ASSIGNED TASK
Read through the listing, and wherever a line holds the word "outside", return it.

DATASET EXTRACT
* * *
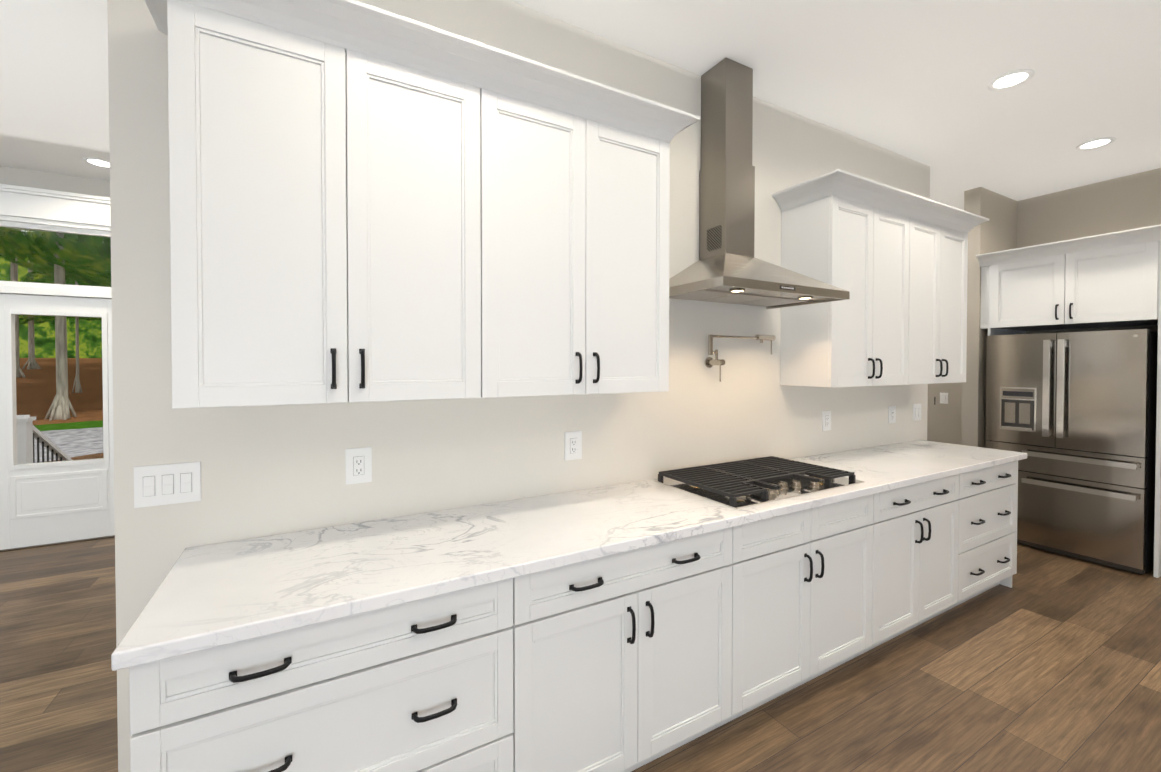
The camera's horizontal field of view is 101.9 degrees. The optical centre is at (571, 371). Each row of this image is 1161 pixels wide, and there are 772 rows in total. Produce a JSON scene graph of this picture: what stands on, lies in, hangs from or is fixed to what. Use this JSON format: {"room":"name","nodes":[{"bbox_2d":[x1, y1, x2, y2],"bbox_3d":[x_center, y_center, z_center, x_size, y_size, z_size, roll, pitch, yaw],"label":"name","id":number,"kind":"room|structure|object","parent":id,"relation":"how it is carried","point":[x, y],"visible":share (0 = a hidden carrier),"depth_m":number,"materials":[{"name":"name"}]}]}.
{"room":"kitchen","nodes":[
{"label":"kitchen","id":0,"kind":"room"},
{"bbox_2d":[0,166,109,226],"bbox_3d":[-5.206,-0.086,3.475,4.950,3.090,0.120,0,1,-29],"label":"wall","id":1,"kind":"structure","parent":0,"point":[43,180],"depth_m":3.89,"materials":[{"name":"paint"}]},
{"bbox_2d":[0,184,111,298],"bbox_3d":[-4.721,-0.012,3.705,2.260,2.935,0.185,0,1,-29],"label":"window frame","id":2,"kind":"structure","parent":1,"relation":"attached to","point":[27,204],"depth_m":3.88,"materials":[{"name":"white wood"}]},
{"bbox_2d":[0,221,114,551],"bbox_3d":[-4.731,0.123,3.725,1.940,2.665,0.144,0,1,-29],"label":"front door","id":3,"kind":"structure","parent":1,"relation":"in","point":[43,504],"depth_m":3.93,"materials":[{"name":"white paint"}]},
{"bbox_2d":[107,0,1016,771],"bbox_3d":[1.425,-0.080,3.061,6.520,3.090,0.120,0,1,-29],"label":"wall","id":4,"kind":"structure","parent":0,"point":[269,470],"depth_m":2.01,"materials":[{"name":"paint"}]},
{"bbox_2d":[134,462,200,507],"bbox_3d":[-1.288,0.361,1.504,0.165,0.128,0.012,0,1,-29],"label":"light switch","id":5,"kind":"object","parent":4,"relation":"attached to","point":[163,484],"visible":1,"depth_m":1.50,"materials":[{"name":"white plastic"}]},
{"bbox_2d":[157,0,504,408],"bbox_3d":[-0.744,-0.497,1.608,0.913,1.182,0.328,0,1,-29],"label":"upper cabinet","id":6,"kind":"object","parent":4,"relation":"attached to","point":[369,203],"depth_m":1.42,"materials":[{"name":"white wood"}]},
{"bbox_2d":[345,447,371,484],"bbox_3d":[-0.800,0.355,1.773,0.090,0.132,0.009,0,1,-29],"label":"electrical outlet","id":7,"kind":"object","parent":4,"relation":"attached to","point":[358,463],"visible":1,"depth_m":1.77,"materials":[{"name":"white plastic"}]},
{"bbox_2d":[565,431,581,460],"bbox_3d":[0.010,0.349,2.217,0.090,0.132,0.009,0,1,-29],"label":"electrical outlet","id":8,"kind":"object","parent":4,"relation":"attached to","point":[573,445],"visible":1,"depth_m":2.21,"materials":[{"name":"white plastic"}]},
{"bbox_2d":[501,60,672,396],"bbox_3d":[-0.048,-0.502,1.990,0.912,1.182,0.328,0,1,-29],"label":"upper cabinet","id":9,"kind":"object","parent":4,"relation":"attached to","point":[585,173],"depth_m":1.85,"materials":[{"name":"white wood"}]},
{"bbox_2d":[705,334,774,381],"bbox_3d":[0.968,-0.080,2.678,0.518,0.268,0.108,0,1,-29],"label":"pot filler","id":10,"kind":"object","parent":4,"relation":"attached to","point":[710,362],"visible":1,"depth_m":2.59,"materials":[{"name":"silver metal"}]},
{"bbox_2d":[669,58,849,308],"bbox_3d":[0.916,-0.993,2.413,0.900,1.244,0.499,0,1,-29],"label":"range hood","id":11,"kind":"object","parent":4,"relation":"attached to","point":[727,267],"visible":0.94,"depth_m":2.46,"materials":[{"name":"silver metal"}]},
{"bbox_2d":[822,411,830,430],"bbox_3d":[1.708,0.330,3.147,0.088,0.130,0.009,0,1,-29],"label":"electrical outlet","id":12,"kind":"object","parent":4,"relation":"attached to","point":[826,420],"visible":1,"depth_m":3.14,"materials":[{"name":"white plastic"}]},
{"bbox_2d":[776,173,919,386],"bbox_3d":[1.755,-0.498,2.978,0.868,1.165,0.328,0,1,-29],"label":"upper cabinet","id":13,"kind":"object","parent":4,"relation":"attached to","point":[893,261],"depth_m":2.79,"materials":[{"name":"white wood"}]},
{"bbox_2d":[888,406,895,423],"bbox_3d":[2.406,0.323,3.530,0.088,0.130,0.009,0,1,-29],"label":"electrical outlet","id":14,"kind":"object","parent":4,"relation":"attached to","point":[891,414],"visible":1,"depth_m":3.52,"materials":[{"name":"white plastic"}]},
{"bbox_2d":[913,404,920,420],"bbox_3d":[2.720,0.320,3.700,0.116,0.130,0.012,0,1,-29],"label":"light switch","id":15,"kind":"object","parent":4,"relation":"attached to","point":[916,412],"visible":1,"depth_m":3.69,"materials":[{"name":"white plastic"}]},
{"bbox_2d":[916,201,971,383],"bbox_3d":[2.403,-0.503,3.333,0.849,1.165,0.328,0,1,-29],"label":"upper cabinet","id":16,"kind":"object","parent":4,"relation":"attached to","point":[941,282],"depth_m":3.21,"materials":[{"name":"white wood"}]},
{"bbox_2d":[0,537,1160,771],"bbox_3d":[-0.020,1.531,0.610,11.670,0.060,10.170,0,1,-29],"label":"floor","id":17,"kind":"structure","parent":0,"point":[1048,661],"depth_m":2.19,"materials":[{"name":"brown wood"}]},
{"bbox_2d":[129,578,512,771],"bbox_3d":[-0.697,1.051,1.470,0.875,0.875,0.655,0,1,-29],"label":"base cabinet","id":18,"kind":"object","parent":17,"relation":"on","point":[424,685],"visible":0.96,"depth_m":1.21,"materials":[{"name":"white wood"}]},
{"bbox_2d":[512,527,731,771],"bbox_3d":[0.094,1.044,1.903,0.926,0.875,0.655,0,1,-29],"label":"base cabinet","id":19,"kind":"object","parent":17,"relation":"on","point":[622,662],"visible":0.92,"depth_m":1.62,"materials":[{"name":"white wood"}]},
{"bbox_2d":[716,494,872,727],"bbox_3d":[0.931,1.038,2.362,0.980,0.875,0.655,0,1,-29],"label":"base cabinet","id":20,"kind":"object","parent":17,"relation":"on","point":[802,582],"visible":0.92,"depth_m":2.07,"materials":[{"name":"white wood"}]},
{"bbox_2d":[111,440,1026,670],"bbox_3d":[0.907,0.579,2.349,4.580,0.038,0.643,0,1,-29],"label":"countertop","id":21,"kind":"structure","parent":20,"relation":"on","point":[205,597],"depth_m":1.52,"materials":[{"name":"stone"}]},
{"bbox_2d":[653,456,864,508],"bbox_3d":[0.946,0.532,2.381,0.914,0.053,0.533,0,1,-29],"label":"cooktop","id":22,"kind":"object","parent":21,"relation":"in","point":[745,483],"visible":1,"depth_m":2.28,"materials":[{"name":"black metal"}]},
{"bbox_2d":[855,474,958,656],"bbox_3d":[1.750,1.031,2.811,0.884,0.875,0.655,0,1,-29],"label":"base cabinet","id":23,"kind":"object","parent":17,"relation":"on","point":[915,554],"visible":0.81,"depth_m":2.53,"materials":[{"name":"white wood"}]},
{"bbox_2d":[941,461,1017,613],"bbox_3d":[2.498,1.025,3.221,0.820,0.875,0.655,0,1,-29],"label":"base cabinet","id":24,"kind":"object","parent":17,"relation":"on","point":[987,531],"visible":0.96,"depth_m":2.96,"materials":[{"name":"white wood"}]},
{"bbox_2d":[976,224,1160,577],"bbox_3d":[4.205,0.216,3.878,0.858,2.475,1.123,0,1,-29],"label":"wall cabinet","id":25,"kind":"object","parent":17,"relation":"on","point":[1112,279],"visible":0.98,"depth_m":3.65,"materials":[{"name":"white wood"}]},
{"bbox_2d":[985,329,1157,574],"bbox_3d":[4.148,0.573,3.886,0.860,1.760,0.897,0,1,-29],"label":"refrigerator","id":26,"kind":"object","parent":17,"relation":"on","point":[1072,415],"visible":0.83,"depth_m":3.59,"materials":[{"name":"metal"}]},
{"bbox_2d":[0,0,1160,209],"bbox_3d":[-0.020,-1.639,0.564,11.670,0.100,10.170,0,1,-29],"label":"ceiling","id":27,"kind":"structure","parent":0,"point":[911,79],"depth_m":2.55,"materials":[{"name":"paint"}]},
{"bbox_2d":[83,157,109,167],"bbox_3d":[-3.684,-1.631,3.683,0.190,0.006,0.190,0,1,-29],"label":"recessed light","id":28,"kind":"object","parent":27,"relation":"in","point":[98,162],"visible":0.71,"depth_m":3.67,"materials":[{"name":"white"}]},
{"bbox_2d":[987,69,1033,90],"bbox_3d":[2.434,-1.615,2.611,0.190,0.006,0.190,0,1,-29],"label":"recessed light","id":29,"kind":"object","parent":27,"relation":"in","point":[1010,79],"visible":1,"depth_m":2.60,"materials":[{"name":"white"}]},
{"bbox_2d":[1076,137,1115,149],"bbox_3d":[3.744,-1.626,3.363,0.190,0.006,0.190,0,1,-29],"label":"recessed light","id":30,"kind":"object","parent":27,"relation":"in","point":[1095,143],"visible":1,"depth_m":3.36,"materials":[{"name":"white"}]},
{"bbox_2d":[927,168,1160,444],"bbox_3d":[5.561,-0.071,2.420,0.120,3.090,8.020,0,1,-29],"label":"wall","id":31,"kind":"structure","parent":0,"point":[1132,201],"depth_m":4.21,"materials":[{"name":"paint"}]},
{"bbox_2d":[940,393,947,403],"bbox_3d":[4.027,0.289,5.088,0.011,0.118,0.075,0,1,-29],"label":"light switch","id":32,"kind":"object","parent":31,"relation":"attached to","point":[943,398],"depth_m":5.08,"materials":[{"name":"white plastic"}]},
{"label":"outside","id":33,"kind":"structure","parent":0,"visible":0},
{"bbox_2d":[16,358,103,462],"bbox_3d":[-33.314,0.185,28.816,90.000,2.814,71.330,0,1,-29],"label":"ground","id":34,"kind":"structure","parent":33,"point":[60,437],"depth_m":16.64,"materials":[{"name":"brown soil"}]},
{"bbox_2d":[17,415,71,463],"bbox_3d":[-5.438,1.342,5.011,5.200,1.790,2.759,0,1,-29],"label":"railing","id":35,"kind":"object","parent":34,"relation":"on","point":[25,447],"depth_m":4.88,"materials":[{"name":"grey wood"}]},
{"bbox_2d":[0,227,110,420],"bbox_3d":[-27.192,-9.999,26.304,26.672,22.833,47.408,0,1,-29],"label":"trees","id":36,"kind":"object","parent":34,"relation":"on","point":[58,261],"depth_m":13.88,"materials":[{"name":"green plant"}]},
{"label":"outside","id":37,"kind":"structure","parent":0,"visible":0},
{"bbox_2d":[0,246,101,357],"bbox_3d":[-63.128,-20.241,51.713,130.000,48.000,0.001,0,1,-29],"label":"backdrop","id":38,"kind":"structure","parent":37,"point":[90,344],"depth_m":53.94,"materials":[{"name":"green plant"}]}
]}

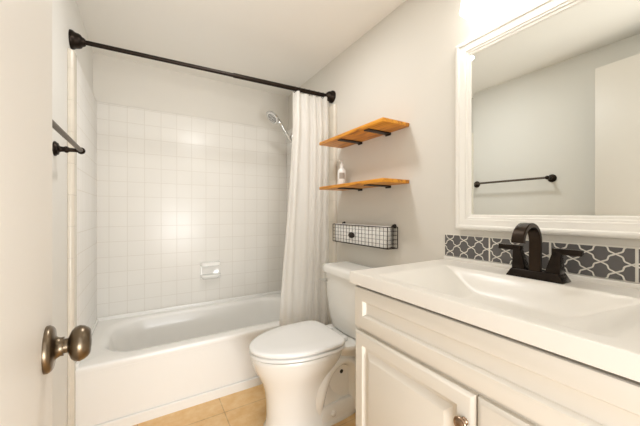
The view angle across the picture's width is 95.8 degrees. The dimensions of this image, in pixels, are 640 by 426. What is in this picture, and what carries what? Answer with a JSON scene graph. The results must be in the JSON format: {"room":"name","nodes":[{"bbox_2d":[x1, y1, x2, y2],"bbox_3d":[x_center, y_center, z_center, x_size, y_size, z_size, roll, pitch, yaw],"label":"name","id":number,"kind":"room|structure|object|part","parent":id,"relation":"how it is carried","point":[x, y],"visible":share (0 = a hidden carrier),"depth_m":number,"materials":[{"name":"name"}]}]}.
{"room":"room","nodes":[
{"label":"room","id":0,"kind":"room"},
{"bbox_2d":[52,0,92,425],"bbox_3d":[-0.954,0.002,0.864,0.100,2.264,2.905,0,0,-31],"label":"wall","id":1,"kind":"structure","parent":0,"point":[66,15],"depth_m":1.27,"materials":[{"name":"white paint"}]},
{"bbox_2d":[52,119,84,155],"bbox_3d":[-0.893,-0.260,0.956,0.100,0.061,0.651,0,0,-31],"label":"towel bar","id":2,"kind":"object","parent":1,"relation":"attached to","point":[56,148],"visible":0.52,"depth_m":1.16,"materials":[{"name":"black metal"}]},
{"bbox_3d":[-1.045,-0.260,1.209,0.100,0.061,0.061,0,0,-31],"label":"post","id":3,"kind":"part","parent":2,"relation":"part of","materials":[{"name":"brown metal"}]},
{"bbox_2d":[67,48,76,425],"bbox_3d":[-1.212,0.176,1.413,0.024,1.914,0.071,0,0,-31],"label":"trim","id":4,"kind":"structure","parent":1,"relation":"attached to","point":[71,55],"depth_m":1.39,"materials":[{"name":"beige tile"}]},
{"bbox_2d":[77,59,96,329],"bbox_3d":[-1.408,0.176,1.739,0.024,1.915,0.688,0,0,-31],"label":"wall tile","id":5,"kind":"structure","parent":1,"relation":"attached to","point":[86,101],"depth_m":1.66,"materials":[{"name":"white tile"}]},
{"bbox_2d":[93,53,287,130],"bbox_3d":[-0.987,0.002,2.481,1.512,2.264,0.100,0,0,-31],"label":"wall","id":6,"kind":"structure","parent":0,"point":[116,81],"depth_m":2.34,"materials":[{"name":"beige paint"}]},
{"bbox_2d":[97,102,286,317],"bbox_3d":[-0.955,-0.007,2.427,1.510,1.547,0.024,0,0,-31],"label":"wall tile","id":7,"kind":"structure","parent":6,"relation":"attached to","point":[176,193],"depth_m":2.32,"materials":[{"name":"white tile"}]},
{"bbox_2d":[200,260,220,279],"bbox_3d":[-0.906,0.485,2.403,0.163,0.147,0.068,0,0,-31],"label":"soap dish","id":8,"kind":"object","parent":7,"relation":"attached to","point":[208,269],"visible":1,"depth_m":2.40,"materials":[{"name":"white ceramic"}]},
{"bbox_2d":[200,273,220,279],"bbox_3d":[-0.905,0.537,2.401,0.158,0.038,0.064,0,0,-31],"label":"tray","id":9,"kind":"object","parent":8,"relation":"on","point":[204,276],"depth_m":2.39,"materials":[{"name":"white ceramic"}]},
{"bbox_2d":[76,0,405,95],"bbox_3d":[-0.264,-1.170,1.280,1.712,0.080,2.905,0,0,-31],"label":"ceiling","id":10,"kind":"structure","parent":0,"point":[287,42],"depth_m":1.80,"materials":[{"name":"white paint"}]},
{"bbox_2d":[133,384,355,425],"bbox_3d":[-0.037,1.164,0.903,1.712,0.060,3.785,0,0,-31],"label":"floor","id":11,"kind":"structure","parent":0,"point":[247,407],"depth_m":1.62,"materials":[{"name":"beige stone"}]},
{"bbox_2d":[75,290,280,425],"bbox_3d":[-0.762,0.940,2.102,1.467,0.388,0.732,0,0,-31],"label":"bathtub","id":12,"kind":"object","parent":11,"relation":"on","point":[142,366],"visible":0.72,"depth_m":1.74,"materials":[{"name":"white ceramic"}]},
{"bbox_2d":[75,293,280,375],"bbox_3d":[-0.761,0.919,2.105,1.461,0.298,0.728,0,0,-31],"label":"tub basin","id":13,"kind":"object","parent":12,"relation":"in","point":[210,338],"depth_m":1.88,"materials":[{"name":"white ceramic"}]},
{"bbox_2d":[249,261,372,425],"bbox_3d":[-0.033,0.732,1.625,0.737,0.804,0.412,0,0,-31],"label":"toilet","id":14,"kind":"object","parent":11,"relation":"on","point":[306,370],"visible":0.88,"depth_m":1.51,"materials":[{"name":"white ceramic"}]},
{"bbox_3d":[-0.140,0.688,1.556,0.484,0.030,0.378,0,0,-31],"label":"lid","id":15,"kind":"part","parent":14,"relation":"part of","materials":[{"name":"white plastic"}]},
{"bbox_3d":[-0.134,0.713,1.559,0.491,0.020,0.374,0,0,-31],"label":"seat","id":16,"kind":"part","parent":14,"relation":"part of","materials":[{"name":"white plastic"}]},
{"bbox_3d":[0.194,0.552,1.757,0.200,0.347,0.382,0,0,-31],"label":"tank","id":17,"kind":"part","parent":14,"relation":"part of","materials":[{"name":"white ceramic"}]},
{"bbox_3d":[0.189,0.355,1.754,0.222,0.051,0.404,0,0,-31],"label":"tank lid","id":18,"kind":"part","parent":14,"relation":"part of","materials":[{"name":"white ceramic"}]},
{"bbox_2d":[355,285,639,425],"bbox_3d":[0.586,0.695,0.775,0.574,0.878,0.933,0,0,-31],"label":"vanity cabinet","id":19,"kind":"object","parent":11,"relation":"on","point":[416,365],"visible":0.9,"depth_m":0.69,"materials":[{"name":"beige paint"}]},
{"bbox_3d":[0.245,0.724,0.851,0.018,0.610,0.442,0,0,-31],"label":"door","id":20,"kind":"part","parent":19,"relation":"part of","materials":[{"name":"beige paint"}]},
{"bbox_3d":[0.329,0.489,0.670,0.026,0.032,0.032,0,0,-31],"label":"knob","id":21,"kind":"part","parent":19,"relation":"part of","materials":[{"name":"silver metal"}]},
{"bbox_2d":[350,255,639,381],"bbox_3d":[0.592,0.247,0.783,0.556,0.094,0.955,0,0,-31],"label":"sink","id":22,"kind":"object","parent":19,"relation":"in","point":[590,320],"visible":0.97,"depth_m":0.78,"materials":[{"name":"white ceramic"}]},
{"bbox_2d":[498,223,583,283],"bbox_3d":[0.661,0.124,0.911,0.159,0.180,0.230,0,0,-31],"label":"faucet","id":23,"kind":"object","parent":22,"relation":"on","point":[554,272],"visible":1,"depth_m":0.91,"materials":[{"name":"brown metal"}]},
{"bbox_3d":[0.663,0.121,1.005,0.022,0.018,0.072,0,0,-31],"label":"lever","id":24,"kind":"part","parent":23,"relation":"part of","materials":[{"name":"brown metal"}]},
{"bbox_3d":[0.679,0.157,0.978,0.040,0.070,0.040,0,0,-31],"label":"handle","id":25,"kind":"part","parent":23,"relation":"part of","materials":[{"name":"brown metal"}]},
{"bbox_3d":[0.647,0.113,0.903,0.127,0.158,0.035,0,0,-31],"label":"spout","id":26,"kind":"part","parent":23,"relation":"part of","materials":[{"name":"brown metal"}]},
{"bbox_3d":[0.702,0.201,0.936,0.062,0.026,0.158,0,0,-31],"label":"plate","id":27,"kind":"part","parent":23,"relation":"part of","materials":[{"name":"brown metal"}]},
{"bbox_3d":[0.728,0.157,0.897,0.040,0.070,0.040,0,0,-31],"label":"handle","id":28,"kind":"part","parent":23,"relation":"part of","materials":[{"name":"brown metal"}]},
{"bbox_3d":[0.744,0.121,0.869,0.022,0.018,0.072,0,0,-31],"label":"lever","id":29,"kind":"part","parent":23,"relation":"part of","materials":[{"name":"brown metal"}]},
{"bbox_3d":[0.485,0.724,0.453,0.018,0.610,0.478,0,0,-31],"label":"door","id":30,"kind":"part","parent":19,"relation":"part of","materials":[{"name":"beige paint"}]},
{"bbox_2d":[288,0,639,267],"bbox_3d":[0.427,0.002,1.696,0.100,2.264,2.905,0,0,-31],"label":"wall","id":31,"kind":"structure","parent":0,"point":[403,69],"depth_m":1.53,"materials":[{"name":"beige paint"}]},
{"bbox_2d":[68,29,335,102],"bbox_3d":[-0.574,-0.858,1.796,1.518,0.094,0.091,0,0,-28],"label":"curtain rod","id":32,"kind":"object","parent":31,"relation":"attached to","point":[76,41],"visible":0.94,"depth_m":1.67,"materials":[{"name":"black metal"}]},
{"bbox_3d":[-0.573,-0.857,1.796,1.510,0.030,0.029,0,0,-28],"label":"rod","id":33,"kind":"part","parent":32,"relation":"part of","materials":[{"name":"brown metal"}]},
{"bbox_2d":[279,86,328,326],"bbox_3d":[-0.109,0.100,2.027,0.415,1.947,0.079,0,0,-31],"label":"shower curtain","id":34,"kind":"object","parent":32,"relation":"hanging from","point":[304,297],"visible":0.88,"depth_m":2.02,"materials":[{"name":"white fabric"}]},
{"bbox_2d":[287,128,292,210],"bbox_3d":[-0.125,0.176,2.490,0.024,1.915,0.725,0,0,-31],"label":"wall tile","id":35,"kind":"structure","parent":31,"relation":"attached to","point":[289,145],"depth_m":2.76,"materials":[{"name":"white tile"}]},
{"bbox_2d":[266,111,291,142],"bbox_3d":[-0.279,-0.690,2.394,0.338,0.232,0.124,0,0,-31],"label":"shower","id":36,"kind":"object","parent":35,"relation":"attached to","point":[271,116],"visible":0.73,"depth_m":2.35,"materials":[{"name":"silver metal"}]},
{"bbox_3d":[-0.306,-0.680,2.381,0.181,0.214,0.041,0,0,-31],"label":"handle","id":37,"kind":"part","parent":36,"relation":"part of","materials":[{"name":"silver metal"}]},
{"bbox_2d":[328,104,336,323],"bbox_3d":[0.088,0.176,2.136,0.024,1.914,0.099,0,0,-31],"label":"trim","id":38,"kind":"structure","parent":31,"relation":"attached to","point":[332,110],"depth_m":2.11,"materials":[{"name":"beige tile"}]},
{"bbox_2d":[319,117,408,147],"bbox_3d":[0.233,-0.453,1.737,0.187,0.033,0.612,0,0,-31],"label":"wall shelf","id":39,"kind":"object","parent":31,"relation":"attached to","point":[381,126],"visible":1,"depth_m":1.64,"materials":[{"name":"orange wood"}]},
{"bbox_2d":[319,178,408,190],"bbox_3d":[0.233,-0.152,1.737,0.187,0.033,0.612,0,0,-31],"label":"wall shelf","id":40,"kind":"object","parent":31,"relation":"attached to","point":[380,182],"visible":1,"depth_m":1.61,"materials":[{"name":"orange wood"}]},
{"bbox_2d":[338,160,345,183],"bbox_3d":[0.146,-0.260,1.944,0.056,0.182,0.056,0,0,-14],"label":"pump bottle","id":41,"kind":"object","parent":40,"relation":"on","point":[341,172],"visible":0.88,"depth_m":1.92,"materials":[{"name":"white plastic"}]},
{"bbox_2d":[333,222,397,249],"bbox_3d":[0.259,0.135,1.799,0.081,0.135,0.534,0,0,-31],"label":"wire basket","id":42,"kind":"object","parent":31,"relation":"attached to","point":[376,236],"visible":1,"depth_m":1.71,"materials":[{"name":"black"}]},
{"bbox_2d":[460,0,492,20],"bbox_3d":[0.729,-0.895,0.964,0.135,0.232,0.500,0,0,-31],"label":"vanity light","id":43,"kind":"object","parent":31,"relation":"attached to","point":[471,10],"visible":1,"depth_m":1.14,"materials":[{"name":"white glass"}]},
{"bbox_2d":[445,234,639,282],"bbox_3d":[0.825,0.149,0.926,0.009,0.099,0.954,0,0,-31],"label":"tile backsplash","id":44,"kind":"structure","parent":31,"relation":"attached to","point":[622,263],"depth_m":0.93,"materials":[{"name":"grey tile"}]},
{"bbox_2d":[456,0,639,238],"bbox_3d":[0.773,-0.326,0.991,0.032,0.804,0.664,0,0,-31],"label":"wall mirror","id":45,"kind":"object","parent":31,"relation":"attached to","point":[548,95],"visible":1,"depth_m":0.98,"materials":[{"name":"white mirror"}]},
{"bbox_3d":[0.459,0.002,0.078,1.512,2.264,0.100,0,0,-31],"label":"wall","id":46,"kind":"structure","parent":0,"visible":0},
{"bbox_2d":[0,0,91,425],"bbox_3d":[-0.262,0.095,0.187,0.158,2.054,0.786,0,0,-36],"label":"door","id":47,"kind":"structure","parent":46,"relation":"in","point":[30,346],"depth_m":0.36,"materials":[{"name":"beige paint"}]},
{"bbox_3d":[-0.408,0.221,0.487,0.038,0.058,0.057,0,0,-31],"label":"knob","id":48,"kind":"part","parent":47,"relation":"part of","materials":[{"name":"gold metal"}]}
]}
* * *
RESULT
{"label":"outside","id":33,"kind":"structure","parent":0,"visible":0},
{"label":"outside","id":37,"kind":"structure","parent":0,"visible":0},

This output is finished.